About a year ago, I happened upon this statement about the Monitor in the Harvard Business Review – under the charming heading of “do things that don’t interest you”:

“Many things that end up” being meaningful, writes social scientist Joseph Grenny, “have come from conference workshops, articles, or online videos that began as a chore and ended with an insight. My work in Kenya, for example, was heavily influenced by a Christian Science Monitor article I had forced myself to read 10 years earlier. Sometimes, we call things ‘boring’ simply because they lie outside the box we are currently in.”

If you were to come up with a punchline to a joke about the Monitor, that would probably be it. We’re seen as being global, fair, insightful, and perhaps a bit too earnest. We’re the bran muffin of journalism.

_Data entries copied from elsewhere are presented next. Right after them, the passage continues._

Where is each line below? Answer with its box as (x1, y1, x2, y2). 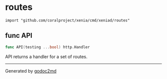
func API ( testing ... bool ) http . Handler (5, 44, 90, 50)
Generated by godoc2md (5, 68, 57, 74)
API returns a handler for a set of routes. (5, 54, 88, 60)
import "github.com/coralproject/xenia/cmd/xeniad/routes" (5, 18, 130, 23)
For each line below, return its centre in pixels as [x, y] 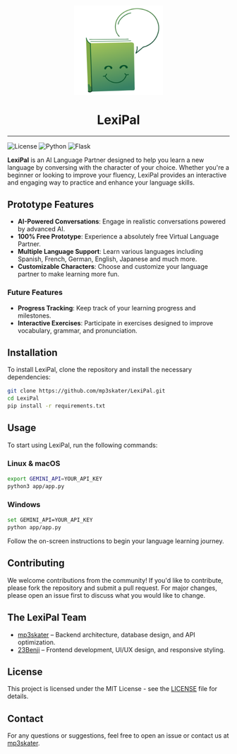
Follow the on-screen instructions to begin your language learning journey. [116, 541]
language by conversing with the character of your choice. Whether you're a [118, 167]
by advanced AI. [41, 229]
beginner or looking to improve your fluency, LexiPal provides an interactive [117, 175]
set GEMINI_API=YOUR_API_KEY [50, 520]
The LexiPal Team [47, 618]
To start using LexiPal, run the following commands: [83, 445]
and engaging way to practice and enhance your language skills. [101, 182]
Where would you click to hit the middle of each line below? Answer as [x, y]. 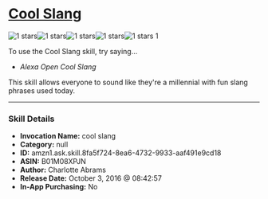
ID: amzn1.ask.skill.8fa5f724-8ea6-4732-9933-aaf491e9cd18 [120, 153]
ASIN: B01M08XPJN [53, 162]
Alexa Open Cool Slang [58, 66]
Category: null [44, 145]
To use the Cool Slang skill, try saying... [73, 51]
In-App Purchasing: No [59, 187]
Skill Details [32, 119]
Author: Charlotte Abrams [63, 170]
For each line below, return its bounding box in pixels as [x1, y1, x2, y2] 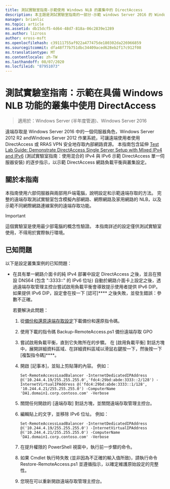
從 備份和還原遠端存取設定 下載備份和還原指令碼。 [20, 318, 122, 324]
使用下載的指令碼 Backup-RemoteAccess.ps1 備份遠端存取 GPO [20, 328, 153, 334]
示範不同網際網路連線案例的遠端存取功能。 [5, 202, 94, 208]
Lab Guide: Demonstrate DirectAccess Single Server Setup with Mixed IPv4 [5, 147, 162, 153]
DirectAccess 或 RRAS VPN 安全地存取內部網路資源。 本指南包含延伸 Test [5, 141, 159, 147]
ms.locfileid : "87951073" [5, 64, 60, 69]
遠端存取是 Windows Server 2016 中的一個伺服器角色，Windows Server [5, 129, 154, 135]
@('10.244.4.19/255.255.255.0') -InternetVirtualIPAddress [20, 425, 148, 431]
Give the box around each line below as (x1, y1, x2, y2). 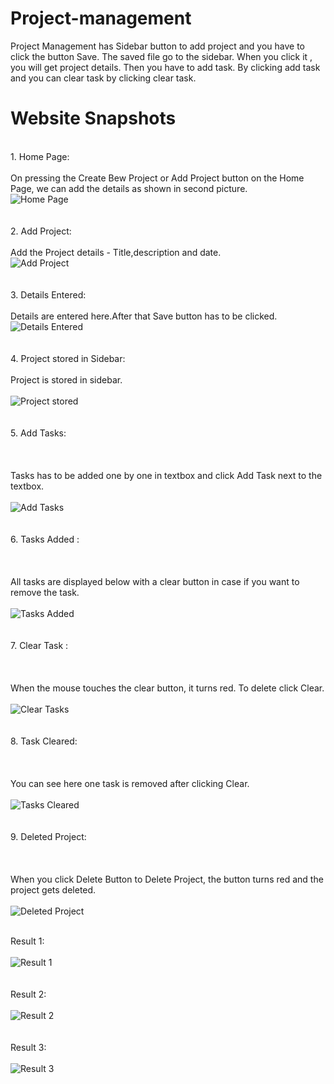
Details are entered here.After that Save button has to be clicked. (10, 310, 278, 322)
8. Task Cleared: (10, 735, 78, 747)
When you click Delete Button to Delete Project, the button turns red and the (10, 873, 324, 885)
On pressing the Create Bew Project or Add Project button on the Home (10, 172, 305, 184)
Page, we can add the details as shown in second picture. (10, 182, 248, 194)
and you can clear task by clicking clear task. (10, 72, 197, 84)
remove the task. (10, 586, 80, 598)
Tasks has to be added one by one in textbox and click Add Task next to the (10, 469, 323, 481)
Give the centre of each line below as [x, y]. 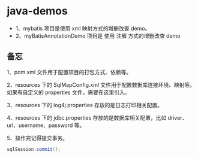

But you know what? We change lives. And I’m going to argue that we change lives precisely because we force open that too-small box that most human beings think they live in.

The Monitor is a peculiar little publication that’s hard for the world to figure out. We’re run by a church, but we’re not only for church members and we’re not about converting people. We’re known as being fair even as the world becomes as polarized as at any time since the newspaper’s founding in 1908.

We have a mission beyond circulation, we want to bridge divides. We’re about kicking down the door of thought everywhere and saying, “You are bigger and more capable than you realize. And we can prove it.”